Task goal — Print, exactly as they stand, the lines below from the one that has "libhttpserver - the" to the one that has "问题只考虑反射（散射）波的扰动而不包含透射波（直达波）。 然而实际 (43, 188, 349, 203)", inclusive, leaving out the pictures.

Provided information —

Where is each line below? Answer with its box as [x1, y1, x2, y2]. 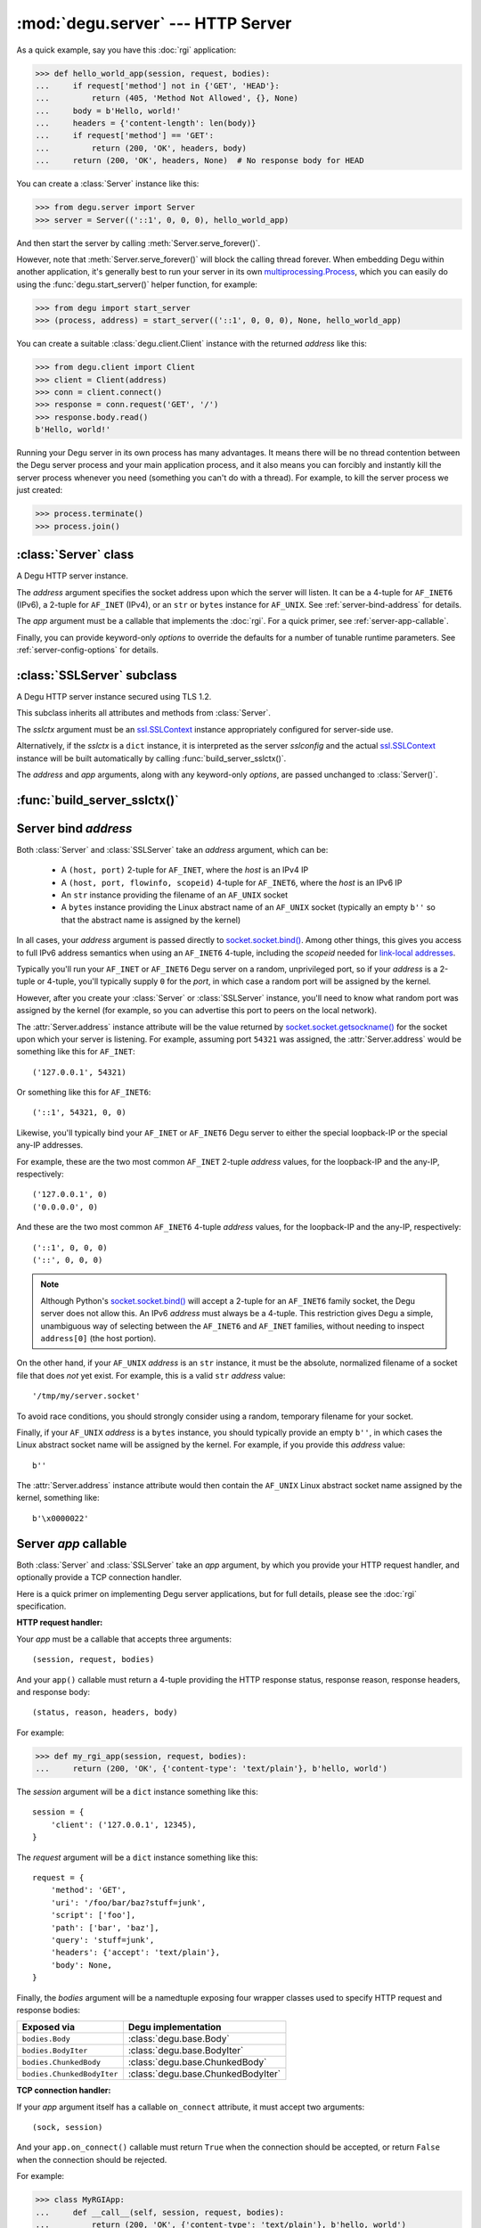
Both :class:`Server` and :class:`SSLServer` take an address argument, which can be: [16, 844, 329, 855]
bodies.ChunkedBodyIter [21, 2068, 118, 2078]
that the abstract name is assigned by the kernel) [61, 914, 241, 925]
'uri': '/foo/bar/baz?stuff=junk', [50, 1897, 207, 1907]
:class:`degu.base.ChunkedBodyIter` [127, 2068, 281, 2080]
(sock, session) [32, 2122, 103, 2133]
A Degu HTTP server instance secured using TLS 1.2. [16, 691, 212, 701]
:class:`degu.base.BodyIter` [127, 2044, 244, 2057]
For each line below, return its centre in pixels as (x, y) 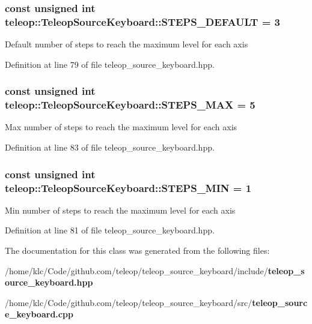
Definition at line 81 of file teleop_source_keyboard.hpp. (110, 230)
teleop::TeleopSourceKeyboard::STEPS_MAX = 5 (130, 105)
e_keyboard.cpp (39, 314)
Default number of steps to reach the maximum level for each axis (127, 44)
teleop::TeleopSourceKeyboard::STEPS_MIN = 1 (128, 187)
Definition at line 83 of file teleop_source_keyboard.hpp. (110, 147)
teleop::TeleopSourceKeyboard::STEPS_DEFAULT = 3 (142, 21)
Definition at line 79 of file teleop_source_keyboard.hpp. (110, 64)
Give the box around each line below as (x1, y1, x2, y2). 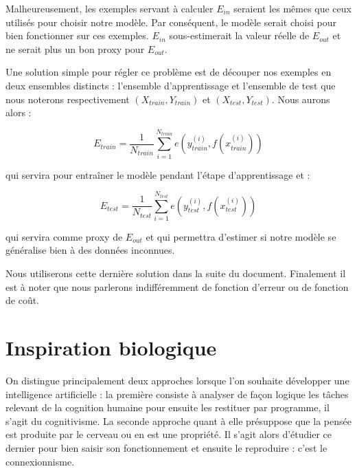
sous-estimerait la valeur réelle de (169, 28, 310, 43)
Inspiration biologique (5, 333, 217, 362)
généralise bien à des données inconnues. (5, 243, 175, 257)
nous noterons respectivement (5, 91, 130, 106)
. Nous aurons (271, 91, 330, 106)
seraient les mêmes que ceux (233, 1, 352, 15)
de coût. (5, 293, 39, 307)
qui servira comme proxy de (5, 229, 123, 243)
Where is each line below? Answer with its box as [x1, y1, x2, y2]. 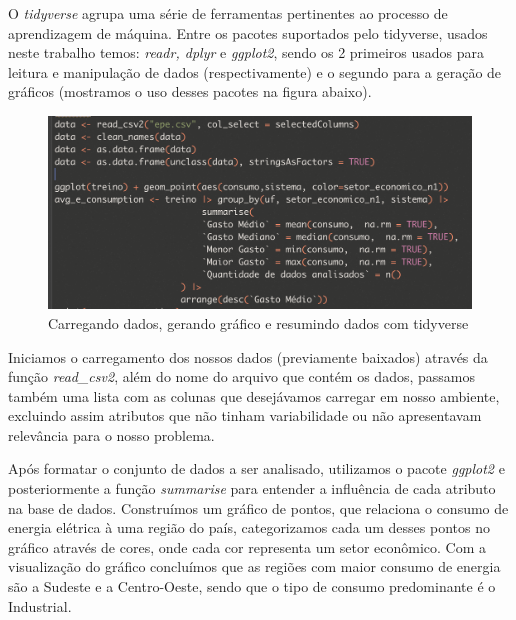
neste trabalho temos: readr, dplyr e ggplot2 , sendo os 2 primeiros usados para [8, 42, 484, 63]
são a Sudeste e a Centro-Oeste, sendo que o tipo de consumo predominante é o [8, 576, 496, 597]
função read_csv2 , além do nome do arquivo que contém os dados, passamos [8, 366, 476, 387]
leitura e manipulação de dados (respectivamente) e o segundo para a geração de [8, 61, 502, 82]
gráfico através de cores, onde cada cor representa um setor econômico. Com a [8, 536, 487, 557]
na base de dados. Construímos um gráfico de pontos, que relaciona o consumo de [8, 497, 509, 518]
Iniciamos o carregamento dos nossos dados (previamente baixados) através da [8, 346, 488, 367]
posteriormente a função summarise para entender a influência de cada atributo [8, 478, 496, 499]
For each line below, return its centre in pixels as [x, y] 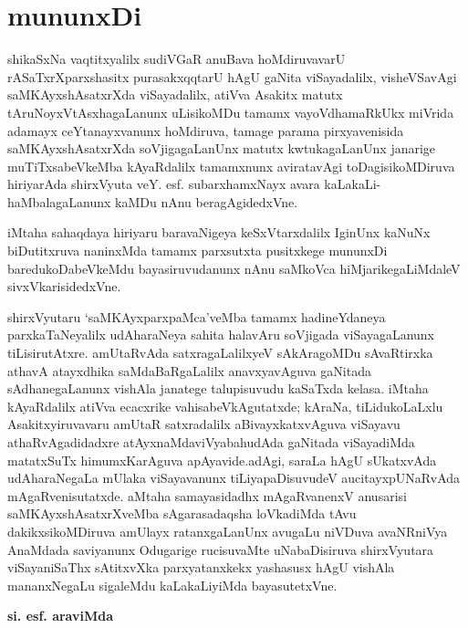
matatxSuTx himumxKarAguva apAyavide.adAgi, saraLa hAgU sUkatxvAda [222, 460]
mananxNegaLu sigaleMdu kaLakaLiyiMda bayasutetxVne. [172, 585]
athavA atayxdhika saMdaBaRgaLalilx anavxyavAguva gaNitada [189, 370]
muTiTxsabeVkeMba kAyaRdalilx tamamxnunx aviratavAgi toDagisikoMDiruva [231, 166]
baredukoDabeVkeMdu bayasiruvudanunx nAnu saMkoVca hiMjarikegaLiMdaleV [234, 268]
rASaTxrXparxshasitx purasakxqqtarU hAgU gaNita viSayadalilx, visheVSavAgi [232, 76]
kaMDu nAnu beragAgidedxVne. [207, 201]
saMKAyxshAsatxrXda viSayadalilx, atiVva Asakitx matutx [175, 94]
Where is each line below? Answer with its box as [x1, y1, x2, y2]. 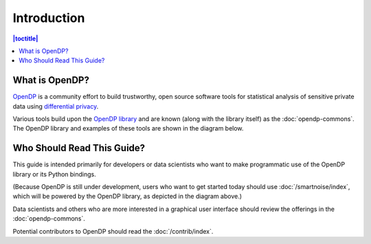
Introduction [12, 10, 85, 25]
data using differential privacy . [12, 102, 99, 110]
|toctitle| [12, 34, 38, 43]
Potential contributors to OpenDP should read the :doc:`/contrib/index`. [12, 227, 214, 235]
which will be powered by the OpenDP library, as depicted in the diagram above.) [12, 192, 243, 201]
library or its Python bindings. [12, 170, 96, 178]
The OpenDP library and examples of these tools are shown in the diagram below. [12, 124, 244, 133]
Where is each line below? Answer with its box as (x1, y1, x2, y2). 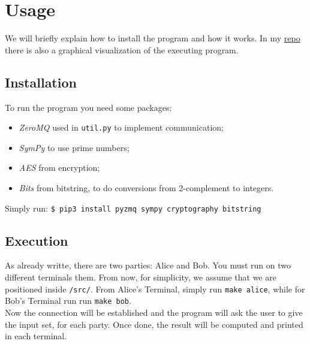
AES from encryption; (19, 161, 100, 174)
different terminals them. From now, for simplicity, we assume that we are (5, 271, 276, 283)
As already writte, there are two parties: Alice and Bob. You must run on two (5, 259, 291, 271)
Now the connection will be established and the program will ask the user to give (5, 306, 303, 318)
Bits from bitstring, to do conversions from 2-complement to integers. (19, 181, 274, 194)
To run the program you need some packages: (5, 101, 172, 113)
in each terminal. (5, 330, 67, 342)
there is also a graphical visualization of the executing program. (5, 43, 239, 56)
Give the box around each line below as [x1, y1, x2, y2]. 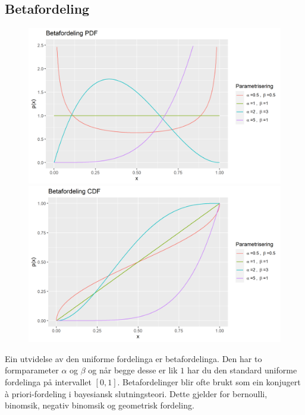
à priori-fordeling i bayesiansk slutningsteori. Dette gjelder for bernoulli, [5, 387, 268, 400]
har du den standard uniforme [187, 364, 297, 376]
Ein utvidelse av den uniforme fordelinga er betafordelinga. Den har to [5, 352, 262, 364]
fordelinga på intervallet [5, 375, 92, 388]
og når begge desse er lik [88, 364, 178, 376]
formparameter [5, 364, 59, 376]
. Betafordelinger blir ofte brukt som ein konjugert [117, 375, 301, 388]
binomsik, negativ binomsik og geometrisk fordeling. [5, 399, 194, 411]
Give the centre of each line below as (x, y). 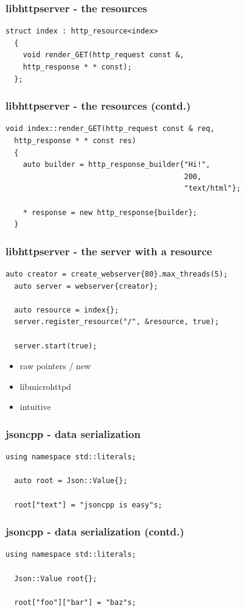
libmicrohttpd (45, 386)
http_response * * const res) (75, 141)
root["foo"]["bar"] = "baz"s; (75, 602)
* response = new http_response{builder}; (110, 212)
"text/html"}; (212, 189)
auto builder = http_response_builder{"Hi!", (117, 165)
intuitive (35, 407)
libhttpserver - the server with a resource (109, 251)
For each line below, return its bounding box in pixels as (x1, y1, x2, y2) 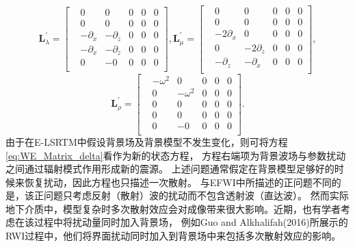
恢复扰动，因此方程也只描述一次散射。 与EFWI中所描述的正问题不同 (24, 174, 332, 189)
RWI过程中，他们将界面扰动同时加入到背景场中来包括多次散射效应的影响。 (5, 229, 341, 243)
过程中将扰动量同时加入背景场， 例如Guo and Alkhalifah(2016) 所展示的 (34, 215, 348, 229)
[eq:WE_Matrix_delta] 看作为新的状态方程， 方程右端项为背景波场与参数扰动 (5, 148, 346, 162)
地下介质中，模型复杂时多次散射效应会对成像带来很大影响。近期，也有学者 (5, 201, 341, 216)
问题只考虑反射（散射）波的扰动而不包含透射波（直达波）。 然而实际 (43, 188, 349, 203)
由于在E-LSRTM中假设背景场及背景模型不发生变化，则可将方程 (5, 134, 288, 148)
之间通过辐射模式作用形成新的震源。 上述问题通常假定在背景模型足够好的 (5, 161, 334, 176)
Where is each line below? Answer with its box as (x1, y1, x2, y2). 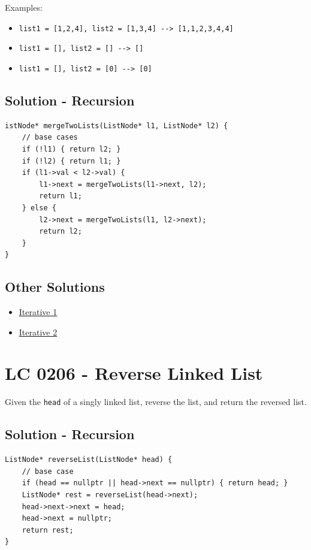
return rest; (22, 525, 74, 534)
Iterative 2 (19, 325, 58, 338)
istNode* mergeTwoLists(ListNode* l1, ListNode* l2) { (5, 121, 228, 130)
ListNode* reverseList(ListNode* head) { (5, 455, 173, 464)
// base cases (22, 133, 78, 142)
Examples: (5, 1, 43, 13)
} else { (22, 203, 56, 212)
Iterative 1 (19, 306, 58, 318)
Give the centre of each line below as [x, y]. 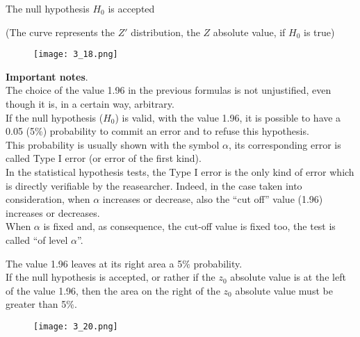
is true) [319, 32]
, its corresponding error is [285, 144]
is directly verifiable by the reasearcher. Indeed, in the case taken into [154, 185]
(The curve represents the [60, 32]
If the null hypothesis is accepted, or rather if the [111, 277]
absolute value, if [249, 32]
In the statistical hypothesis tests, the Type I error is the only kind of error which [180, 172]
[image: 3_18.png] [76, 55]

Output below —
libhttpserver - the server with a resource (109, 251)
For each line below, return its bounding box in pixels as (x1, y1, x2, y2) 
恢复扰动，因此方程也只描述一次散射。 与EFWI中所描述的正问题不同 (24, 174, 332, 189)
RWI过程中，他们将界面扰动同时加入到背景场中来包括多次散射效应的影响。 (5, 229, 341, 243)
过程中将扰动量同时加入背景场， 例如Guo and Alkhalifah(2016) 所展示的 (34, 215, 348, 229)
[eq:WE_Matrix_delta] 看作为新的状态方程， 方程右端项为背景波场与参数扰动 (5, 148, 346, 162)
地下介质中，模型复杂时多次散射效应会对成像带来很大影响。近期，也有学者 (5, 201, 341, 216)
问题只考虑反射（散射）波的扰动而不包含透射波（直达波）。 然而实际 (43, 188, 349, 203)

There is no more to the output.